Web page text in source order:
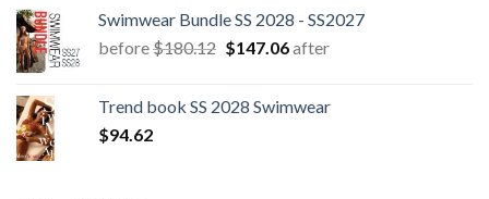
Swimwear Bundle SS 2028 - SS2027
before$180.12 Original
$180.12.
$147.06Current
$147.06.
after
Trend book SS 2028 Swimwear
$94.62
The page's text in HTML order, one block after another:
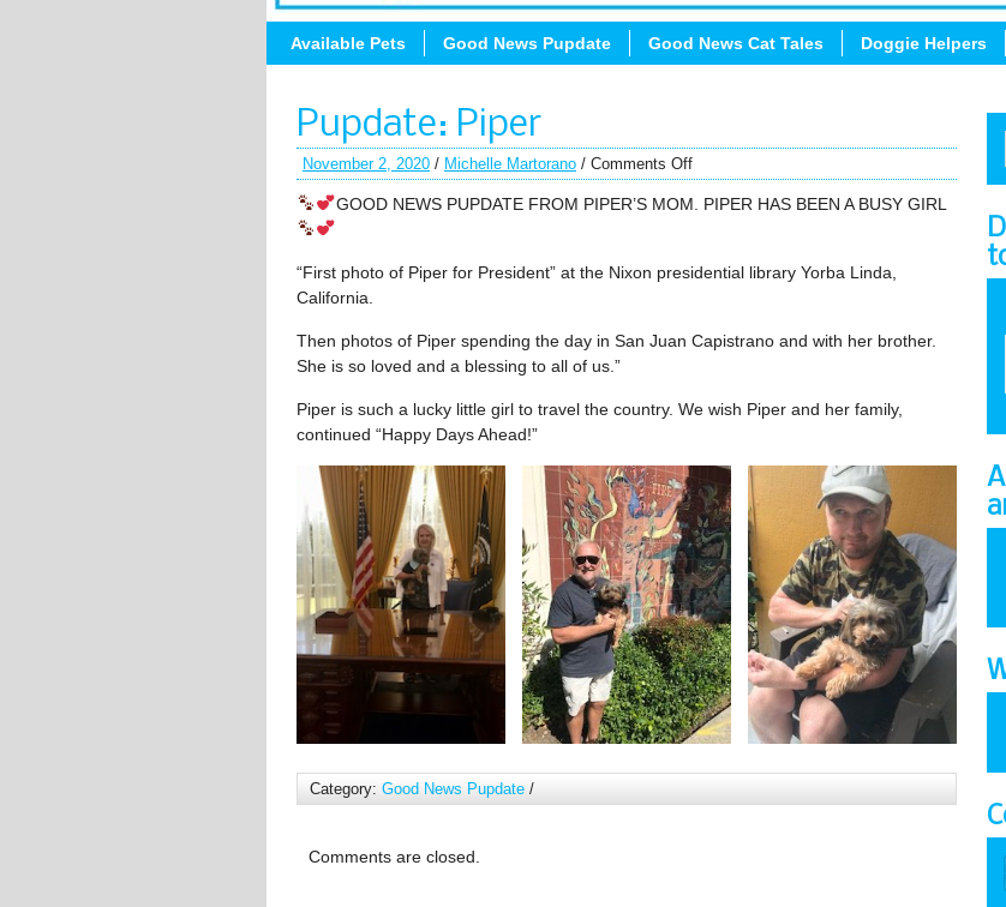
——
- _Task brief_
Each record should be printed exactly as it appears, leaving the pictures out.

- _Exercise response_
Web page text in source order:
Swimwear Bundle SS 2028 - SS2027
before$180.12 Original
$180.12.
$147.06Current
$147.06.
after
Trend book SS 2028 Swimwear
$94.62
The page's text in HTML order, one block after another:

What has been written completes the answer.